▶ _EXERCISE DESCRIPTION_
Report each line of the entries below that includes "Morpheus".

SOURCE DATA START

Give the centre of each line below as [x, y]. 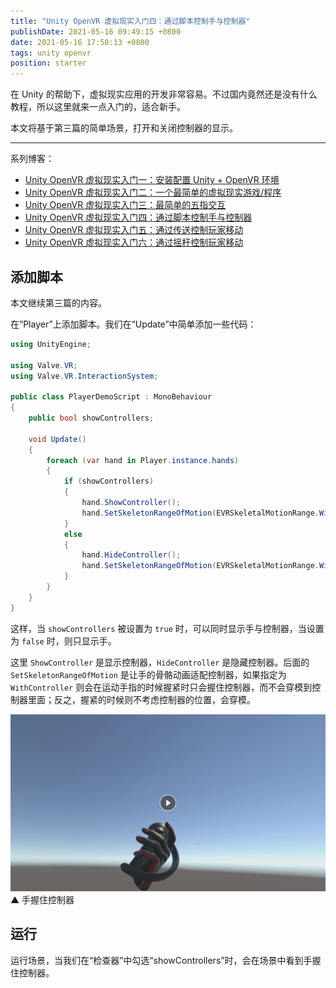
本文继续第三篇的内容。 [58, 302]
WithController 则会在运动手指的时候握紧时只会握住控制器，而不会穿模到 [161, 687]
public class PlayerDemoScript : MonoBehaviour [111, 397]
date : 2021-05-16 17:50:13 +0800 [80, 42]
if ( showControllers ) [109, 481]
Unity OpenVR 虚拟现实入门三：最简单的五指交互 [125, 205]
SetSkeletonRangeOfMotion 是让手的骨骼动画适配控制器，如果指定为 [148, 674]
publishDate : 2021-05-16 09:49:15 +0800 [96, 31]
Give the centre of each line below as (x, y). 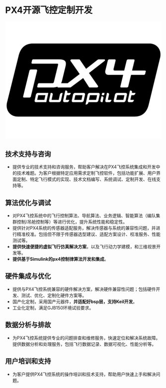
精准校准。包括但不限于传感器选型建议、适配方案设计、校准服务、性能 (88, 234)
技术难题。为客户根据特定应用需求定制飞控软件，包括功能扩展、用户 (86, 173)
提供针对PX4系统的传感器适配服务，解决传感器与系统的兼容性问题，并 (84, 228)
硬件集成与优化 (28, 276)
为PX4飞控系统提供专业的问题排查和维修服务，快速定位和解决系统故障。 (86, 338)
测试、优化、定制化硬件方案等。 (54, 295)
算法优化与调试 (28, 202)
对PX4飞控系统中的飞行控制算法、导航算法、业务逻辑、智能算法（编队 (84, 216)
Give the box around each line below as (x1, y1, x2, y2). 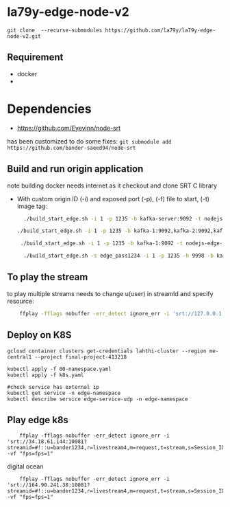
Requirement (7, 52, 64, 63)
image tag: (16, 202, 48, 210)
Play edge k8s (7, 414, 68, 426)
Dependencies (7, 101, 92, 117)
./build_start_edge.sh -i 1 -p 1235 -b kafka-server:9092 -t (23, 215, 202, 222)
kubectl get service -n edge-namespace (7, 390, 121, 396)
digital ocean (7, 462, 44, 471)
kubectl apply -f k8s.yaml (7, 372, 84, 379)
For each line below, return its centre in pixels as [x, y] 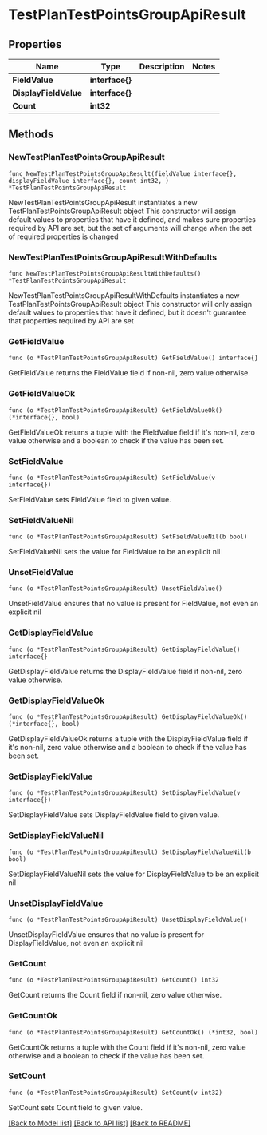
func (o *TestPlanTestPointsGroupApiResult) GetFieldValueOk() [116, 410]
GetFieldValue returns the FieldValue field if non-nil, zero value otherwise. [130, 373]
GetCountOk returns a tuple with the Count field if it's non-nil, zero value [128, 1047]
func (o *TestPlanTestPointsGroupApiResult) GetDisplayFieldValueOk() [128, 717]
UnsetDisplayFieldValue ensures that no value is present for [106, 934]
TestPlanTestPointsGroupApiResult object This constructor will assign [122, 211]
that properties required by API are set [71, 320]
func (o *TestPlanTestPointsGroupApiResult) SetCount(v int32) [116, 1093]
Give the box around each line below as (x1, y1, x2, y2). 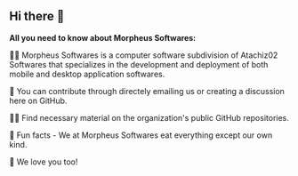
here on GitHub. (9, 95, 68, 106)
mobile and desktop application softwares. (9, 68, 165, 79)
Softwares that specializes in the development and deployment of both (9, 59, 269, 69)
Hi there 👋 (9, 9, 65, 24)
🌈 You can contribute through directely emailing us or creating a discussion (9, 85, 285, 96)
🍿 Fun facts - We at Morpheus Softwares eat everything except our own (9, 130, 273, 140)
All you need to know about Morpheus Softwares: (9, 32, 197, 43)
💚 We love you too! (9, 156, 78, 167)
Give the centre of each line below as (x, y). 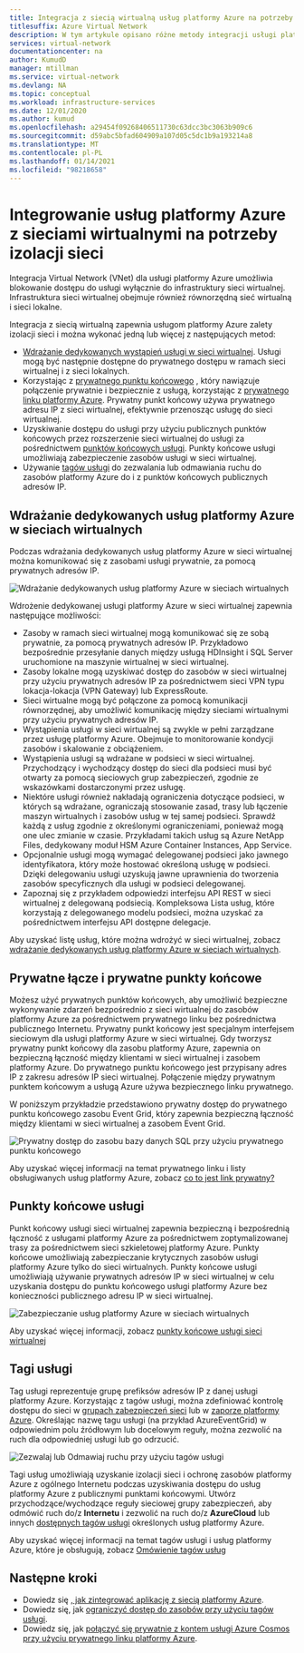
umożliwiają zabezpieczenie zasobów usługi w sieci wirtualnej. (139, 458)
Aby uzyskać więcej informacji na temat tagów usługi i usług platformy (141, 1540)
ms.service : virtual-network (64, 77)
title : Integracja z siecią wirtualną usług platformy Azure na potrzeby (152, 18)
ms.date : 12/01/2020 (48, 111)
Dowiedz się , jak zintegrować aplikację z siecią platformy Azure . (143, 1600)
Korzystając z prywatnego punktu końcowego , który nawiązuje (141, 381)
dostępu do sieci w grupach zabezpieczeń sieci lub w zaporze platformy (144, 1410)
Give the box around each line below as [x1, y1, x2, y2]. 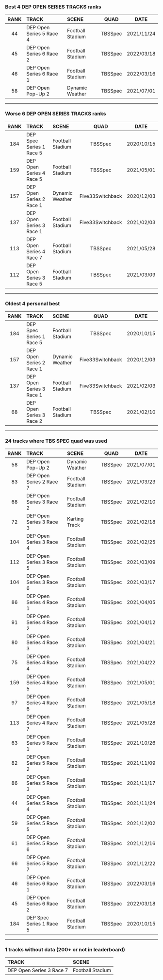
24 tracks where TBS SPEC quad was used [5, 437, 108, 444]
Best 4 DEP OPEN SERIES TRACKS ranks [5, 3, 102, 10]
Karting [67, 515, 84, 522]
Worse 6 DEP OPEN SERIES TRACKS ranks [5, 111, 106, 117]
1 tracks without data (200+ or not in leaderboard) [5, 946, 125, 953]
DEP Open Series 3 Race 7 [7, 967, 68, 974]
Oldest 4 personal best [5, 300, 60, 307]

SOURCE DATA END

▶ _TASK ANSWER_
🍿 Fun facts - We at Morpheus Softwares eat everything except our own (9, 130, 273, 140)
All you need to know about Morpheus Softwares: (9, 32, 197, 43)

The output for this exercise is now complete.